I live in Texas and have studied both Texas and federal law for nearly 20 years, and have been very active in multiple courts -- state and federal civil and criminal. The assertion that a lawyer is the only person who can give competent advice is ridiculous and the kind of willful ignorance upon which the suited vultures prey.

The filing of charges in Texas tolls the statute of limitations, and the charges are filed when the traffic citation is processed by the court (typically within a few days from the issuance of the citation). On a Texas citation you sign a written promise to appear, typically within around 20 days (with a few days variance, depending on the issuing municipality). If you do not appear as promised, a second charge (in addition to the charge stemming from the original alleged transportation code violation) of failure to appear is filed. At this point there are 2 charges filed and the statute of limitations is frozen (never expires) for both.
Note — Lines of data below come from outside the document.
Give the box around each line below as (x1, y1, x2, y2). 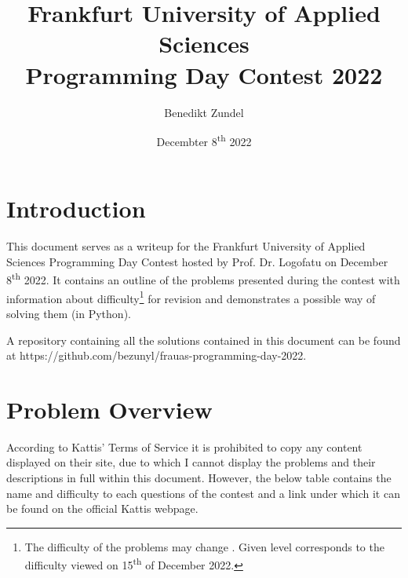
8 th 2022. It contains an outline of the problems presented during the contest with (6, 269, 400, 288)
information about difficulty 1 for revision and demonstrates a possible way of (6, 287, 376, 306)
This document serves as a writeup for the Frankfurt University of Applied (6, 238, 366, 254)
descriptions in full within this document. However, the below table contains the (6, 470, 392, 486)
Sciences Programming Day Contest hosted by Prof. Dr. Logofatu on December (6, 253, 388, 269)
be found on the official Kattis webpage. (6, 500, 199, 517)
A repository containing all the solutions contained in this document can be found (6, 331, 401, 348)
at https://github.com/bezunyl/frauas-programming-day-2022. (6, 347, 307, 364)
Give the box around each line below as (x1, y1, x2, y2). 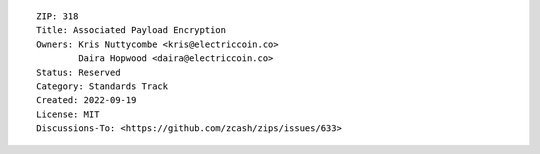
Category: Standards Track (36, 80, 169, 92)
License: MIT (36, 108, 100, 120)
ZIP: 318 (36, 11, 79, 22)
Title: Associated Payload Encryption (36, 25, 227, 36)
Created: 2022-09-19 (36, 95, 137, 106)
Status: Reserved (36, 66, 121, 78)
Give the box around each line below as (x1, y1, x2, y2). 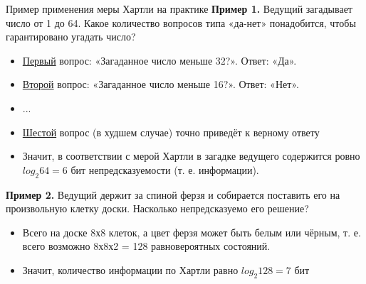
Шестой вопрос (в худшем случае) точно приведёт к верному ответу (22, 124, 320, 139)
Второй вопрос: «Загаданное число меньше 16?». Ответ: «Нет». (22, 77, 299, 92)
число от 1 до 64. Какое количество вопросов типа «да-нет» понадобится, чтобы (6, 15, 356, 30)
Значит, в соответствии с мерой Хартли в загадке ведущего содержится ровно (22, 148, 360, 163)
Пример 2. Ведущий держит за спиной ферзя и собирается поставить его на (6, 187, 340, 202)
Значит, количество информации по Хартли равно (22, 262, 239, 277)
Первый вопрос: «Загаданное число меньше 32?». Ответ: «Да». (22, 53, 297, 67)
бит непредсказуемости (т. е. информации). (70, 162, 259, 177)
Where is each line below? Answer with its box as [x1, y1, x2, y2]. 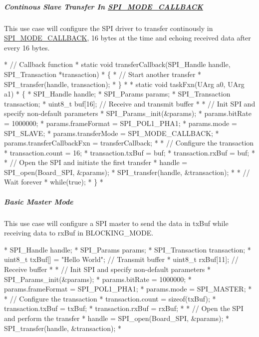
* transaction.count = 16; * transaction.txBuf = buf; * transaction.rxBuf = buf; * [4, 147, 255, 157]
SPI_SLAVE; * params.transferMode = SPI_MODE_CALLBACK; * [4, 127, 219, 138]
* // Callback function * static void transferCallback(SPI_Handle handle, [4, 59, 231, 69]
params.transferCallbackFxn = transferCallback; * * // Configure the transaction [4, 137, 254, 148]
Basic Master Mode [4, 196, 73, 206]
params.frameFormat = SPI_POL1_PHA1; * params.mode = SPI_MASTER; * [4, 283, 252, 294]
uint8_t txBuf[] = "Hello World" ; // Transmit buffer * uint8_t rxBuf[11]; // [4, 254, 239, 264]
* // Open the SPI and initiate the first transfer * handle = [4, 157, 188, 167]
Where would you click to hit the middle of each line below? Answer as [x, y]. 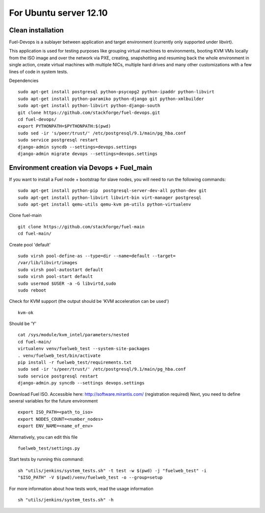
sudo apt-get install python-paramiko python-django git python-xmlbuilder [111, 99]
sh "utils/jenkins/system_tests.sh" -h [66, 500]
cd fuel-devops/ [37, 119]
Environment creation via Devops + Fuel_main [80, 168]
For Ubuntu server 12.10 [58, 13]
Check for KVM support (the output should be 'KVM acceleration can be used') [89, 301]
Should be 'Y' [23, 324]
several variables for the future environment [53, 401]
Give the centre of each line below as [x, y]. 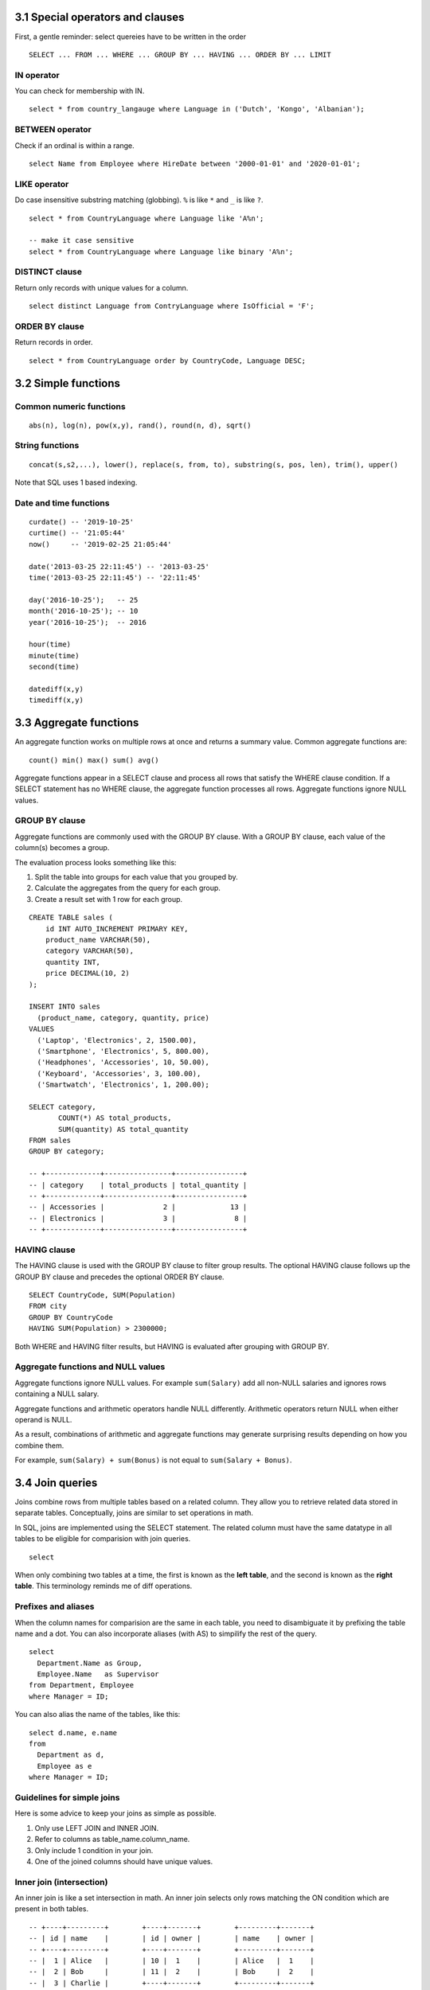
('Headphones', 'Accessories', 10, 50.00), [123, 1062]
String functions [47, 446]
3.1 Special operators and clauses [100, 17]
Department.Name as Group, [90, 1663]
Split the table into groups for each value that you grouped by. [136, 877]
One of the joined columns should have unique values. [124, 1861]
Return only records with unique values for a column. [102, 287]
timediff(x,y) [56, 700]
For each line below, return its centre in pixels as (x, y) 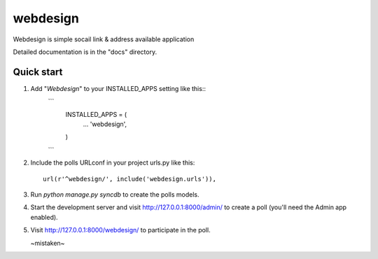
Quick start (38, 72)
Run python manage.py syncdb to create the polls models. (115, 194)
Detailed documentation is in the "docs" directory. (85, 52)
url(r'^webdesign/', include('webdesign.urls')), (130, 179)
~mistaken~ (48, 243)
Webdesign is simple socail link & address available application (104, 39)
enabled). (44, 217)
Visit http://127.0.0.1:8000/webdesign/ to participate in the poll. (120, 230)
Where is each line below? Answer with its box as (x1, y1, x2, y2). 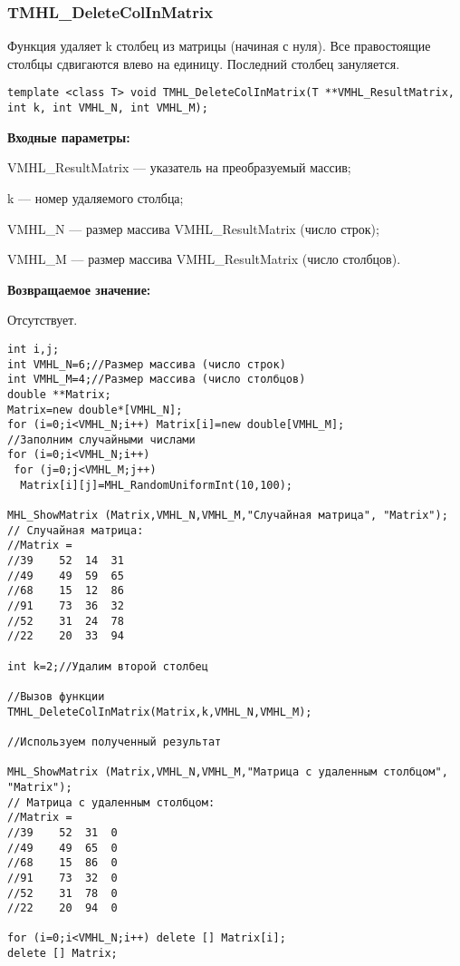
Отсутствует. (7, 310, 78, 329)
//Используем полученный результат (7, 735, 222, 748)
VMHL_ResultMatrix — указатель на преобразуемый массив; (7, 158, 351, 177)
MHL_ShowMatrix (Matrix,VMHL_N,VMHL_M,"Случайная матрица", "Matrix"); (7, 509, 448, 522)
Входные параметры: (7, 127, 130, 146)
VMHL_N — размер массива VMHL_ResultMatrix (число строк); (7, 219, 379, 238)
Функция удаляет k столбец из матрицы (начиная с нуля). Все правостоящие (7, 36, 431, 55)
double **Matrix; (7, 387, 111, 401)
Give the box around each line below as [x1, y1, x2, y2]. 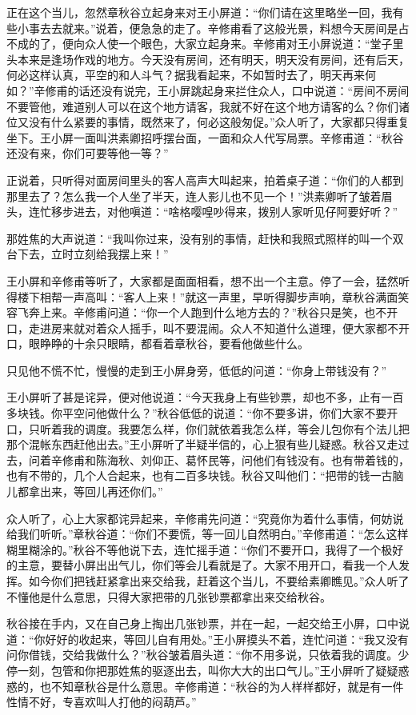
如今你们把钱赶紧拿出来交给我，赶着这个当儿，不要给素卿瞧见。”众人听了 [28, 573, 410, 589]
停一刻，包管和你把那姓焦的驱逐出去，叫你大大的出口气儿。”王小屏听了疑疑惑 [6, 661, 410, 678]
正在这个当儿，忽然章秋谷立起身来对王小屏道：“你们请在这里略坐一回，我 [6, 4, 393, 20]
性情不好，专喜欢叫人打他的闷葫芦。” [6, 693, 197, 710]
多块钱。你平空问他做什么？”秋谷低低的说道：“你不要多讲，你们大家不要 [6, 405, 387, 421]
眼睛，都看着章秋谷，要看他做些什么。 [106, 335, 309, 352]
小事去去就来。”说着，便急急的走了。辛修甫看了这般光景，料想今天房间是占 [17, 19, 410, 36]
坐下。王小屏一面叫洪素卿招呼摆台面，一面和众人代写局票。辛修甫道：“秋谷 [6, 129, 404, 146]
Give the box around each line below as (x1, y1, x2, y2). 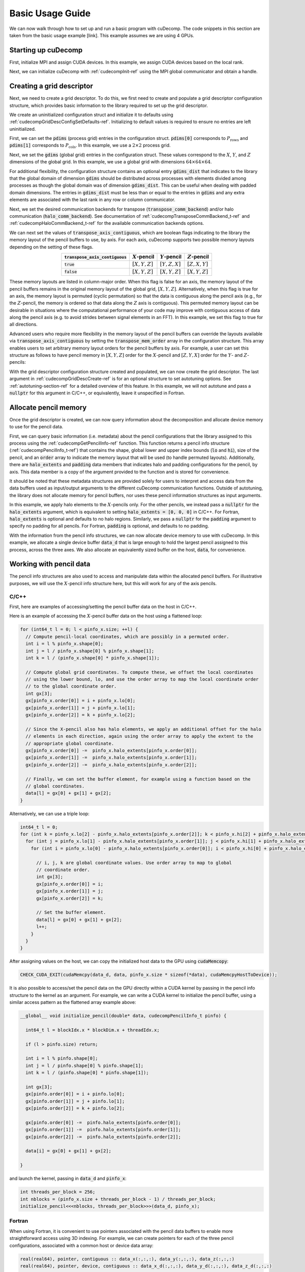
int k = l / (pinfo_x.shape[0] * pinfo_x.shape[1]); (25, 655, 160, 661)
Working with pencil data (9, 560, 90, 568)
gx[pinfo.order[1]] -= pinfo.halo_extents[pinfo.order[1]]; (25, 1127, 181, 1133)
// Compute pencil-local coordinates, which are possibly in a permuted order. (25, 633, 230, 640)
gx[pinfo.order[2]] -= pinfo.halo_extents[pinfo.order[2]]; (25, 1134, 181, 1140)
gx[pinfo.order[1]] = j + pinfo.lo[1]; (25, 1098, 125, 1104)
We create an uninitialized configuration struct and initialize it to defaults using (9, 111, 173, 118)
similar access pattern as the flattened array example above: (9, 999, 136, 1005)
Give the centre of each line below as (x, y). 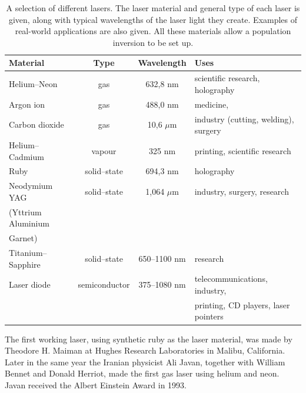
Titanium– (28, 252)
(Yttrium (25, 212)
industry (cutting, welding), (244, 119)
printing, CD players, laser (242, 304)
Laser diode (30, 284)
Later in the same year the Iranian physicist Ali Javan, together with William (145, 362)
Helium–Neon (33, 84)
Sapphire (25, 264)
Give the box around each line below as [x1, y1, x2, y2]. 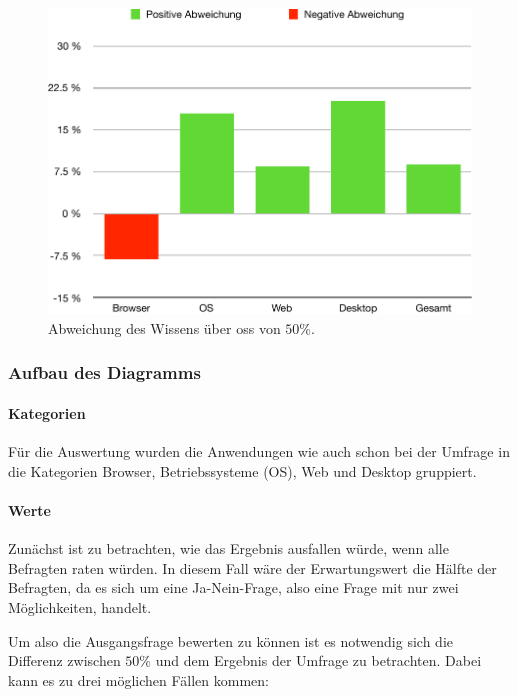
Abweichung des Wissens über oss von [48, 317, 281, 338]
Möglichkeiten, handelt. [8, 596, 152, 617]
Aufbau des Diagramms [8, 360, 201, 385]
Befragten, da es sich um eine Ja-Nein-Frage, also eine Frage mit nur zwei [8, 577, 459, 598]
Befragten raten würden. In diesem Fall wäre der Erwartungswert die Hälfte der [8, 557, 497, 578]
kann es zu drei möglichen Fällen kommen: [8, 669, 269, 690]
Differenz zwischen [8, 650, 121, 671]
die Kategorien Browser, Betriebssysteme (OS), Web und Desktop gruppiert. [8, 460, 477, 481]
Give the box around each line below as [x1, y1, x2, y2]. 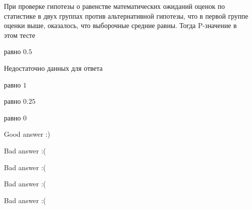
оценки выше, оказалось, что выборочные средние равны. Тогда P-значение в [4, 20, 237, 30]
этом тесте [4, 30, 35, 40]
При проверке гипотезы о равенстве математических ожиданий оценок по [4, 1, 225, 11]
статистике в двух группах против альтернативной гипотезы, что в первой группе [4, 10, 249, 21]
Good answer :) [4, 129, 50, 139]
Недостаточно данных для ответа [4, 62, 103, 73]
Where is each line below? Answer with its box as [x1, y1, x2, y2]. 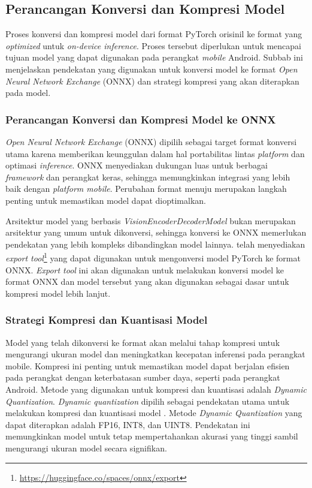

99% of the time a lawyer can get traffic-related warrants recalled (squashed) merely by filing a notice of representation with the court. However, the accused can also get the warrants recalled by a couple of means. First, 90%+ of the time, Texas courts blatantly ignore the code of criminal procedure as to prerequisites for filing warrants. Not only is this a very useful tool to get the warrants recalled, it provides ground to have the issuing judge prosecuted for official oppression (see Texas Penal Code 1.07(a)(41) and 39.03(a)(2)) (although actual prosecution is rarely required -- the prospect of it is almost always enough to make the judge realize that if he doesn't recall the warrant he's likely to face severe political problems that could end his career). Also, in Texas warrants, the judge or magistrate commands any and all officers to "arrest this individual and bring him before me." So the warrant is satisfied and extinguished once the individual appears. Several times I have walked into Texas courts with pending warrants and informed the magistrate of who I am and the fact that the warrant is now satisfied. Every time they have set a trial date and required me to post bond to ensure my appearance at trial. Of course, the OP STILL has the initial problem of getting back into the US to get to the court.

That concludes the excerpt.